她不是没听见楼上的动静,可她没有立场去管,招惹谁都吃不到好果子。
过了一会儿,楼上动静停歇,有沉重的脚步声响起,似乎往卫生间方向走去。
又过了几分钟,有人下楼,她转身看去。
“邵二少,钱少……小洲。”她神色不自在极了,似乎完全不敢与三人对视。
邵显神情已恢复正常,大大的眼睛笑弯起来,似乎毫无心机,脆声说道:“柏阿姨,我带陈柏洲去我家玩几天,行不行啊?”
“当、当然可以。
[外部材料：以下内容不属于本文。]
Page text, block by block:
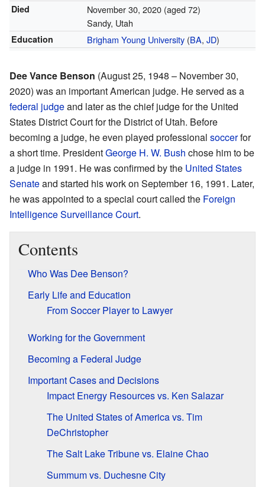
Died November 30, 2020(aged 72)
Sandy, Utah
Education Brigham Young University(BA, JD)
Dee Vance Benson (August 25, 1948 – November 30,
2020) was an important American judge. He served as a
federal judgeand later as the chief judge for the United
States District Court for the District of Utah. Before
becoming a judge, he even played professional soccerfor
a short time. PresidentGeorge H. W. Bush chose him to be
a judge in 1991. He was confirmed by the United States
Senateand started his work on September 16, 1991. Later,
he was appointed to a special court called the Foreign
Intelligence Surveillance Court.
Contents
Who Was Dee Benson?
Early Life and Education
From Soccer Player to Lawyer
Working for the Government
Becoming a Federal Judge
Important Cases and Decisions
Impact Energy Resources vs. Ken Salazar
The United States of America vs. Tim
DeChristopher
The Salt Lake Tribune vs. Elaine Chao
Summum vs. Duchesne City
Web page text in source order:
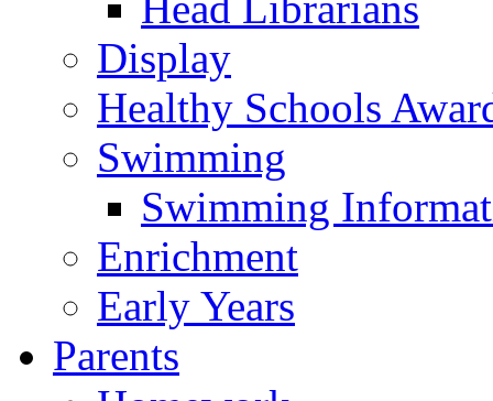
Display
Healthy Schools
Swimming
Swimming
Enrichment
Early Years
Parents
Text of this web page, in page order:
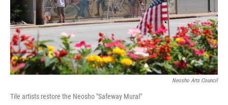
Neosho Arts Council
Tile artists restore the Neosho "Safeway Mural"
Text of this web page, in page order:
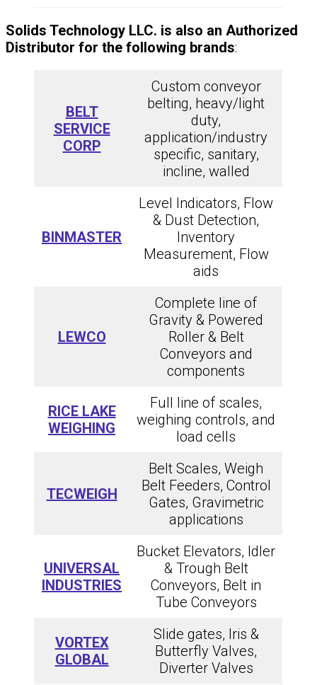
Solids Technology LLC. is also an Authorized
Distributor for the following brands:
BELT
SERVICE
CORP
Custom conveyor
belting, heavy/light
duty,
application/industry
specific, sanitary,
incline, walled
BINMASTER
Level Indicators, Flow
& Dust Detection,
Inventory
Measurement, Flow
aids
LEWCO
Complete line of
Gravity & Powered
Roller & Belt
Conveyors and
components
RICE LAKE
WEIGHING
Full line of scales,
weighing controls, and
load cells
TECWEIGH
Belt Scales, Weigh
Belt Feeders, Control
Gates, Gravimetric
applications
UNIVERSAL
INDUSTRIES
Bucket Elevators, Idler
& Trough Belt
Conveyors, Belt in
Tube Conveyors
VORTEX
GLOBAL
Slide gates, Iris &
Butterfly Valves,
Diverter Valves
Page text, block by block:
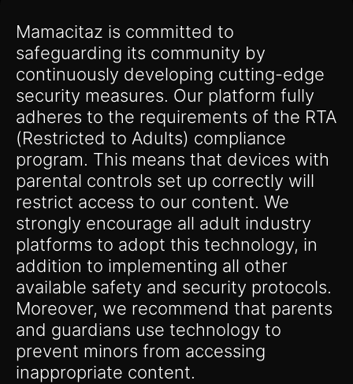
Mamacitaz is committed to
safeguarding its community by
continuously developing cutting-edge
security measures. Our platform fully
adheres to the requirements of the RTA
(Restricted to Adults) compliance
program. This means that devices with
parental controls set up correctly will
restrict access to our content. We
strongly encourage all adult industry
platforms to adopt this technology, in
addition to implementing all other
available safety and security protocols.
Moreover, we recommend that parents
and guardians use technology to
prevent minors from accessing
inappropriate content.
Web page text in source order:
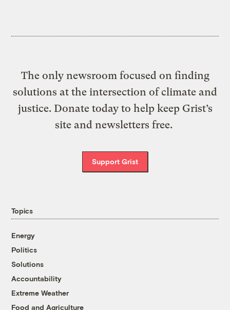
The only newsroom focused on finding
solutions at the intersection of climate and
justice. Donate today to help keep Grist’s
site and newsletters free.
Support Grist
Topics
Energy
Politics
Solutions
Accountability
Extreme Weather
Food and Agriculture
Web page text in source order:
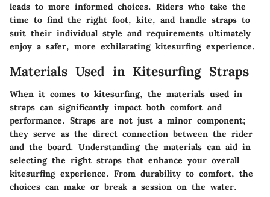
leads to more informed choices. Riders who take the
time to find the right foot, kite, and handle straps to
suit their individual style and requirements ultimately
enjoy a safer, more exhilarating kitesurfing experience.
Materials Used in Kitesurfing Straps
When it comes to kitesurfing, the materials used in
straps can significantly impact both comfort and
performance. Straps are not just a minor component;
they serve as the direct connection between the rider
and the board. Understanding the materials can aid in
selecting the right straps that enhance your overall
kitesurfing experience. From durability to comfort, the
choices can make or break a session on the water.
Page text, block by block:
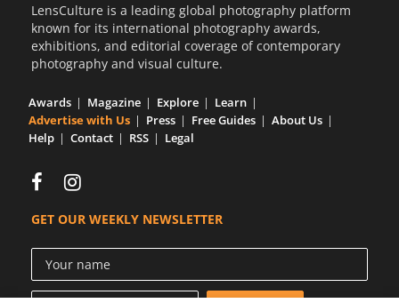
LensCulture is a leading global photography platform
known for its international photography awards,
exhibitions, and editorial coverage of contemporary
photography and visual culture.
Awards Magazine Explore
Learn
Advertise with Us
Press Free Guides
About Us
Help
Contact RSS Legal
GET OUR WEEKLY NEWSLETTER
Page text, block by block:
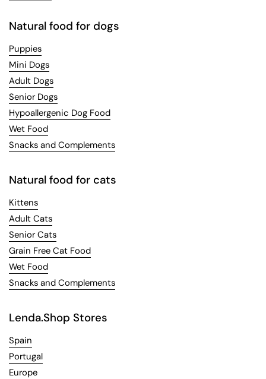
Natural food for dogs
Puppies
Mini Dogs
Adult Dogs
Senior Dogs
Hypoallergenic Dog Food
Wet Food
Snacks and Complements
Natural food for cats
Kittens
Adult Cats
Senior Cats
Grain Free Cat Food
Wet Food
Snacks and Complements
Lenda.Shop Stores
Spain
Portugal
Europe
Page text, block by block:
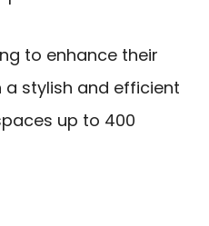
to enhance their
stylish and efficient
up to 400
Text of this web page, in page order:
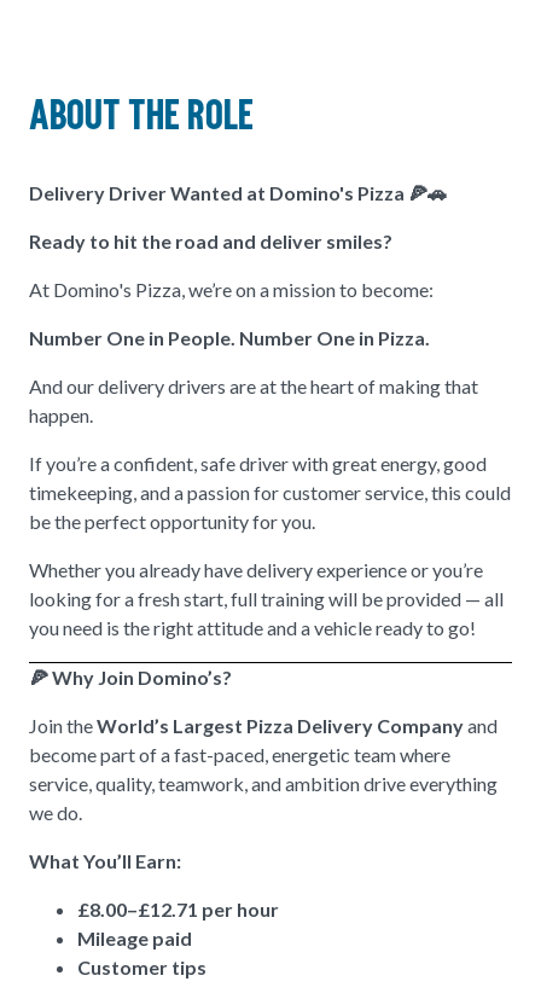
About The Role
Delivery Driver Wanted at Domino's Pizza 🍕🚗
Ready to hit the road and deliver smiles?
At Domino's Pizza, we’re on a mission to become:
Number One in People. Number One in Pizza.
And our delivery drivers are at the heart of making that
happen.
If you’re a confident, safe driver with great energy, good
timekeeping, and a passion for customer service, this could
be the perfect opportunity for you.
Whether you already have delivery experience or you’re
looking for a fresh start, full training will be provided — all
you need is the right attitude and a vehicle ready to go!
🍕 Why Join Domino’s?
Join theWorld’s Largest Pizza Delivery Companyand
become part of a fast-paced, energetic team where
service, quality, teamwork, and ambition drive everything
we do.
What You’ll Earn:
£8.00–£12.71 per hour
Mileage paid
Customer tips
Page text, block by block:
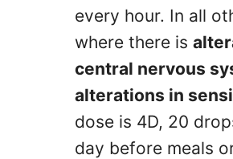
every hour. In all
where there is
central nervous
alterations in
dose is 4D, 20
day before meals
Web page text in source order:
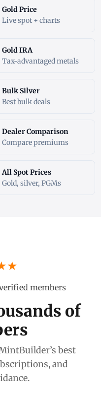
Gold Price
Live spot + charts
Gold IRA
Tax-advantaged metals
Bulk Silver
Best bulk deals
Dealer Comparison
Compare premiums
All Spot Prices
Gold, silver, PGMs
members
of
best
and
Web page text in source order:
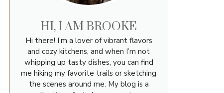
HI, I AM BROOKE
Hi there! I’m a lover of vibrant flavors
and cozy kitchens, and when I’m not
whipping up tasty dishes, you can find
me hiking my favorite trails or sketching
the scenes around me. My blog is a
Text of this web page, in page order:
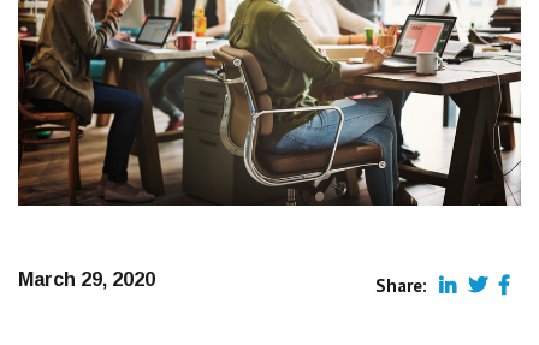
March 29, 2020 Share:
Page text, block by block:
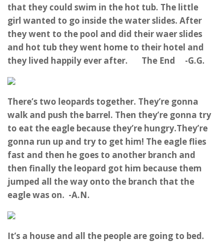
that they could swim in the hot tub. The little
girl wanted to go inside the water slides. After
they went to the pool and did their waer slides
and hot tub they went home to their hotel and
they lived happily ever after. The End -G.G.
There’s two leopards together. They’re gonna
walk and push the barrel. Then they’re gonna try
to eat the eagle because they’re hungry.They’re
gonna run up and try to get him! The eagle flies
fast and then he goes to another branch and
then finally the leopard got him because them
jumped all the way onto the branch that the
eagle was on. -A.N.
It’s a house and all the people are going to bed.

”她嘴角笑容有些抽搐。
明明站在眼前的只是个半大孩子,她怎么觉得背后有点凉?
“谢谢阿姨。”
邵显转过身,牵着陈柏洲,一步一步往外走,脸上没有任何表情。
第六章
一路上,邵显脸沉得相当吓人,连钱文杰都不敢大声说话。
“对不起。”
陈柏洲低垂着脑袋,轻轻说了一句。
邵显一直回到家里都没理他,不过倒是没放开他的手。
“显显,回来啦,”蔡雅兰正坐在沙发上看书,见到邵显领着两个小伙伴回来,笑容温柔亲切极了,“你先带小朋友坐坐,我去给你们切水果。”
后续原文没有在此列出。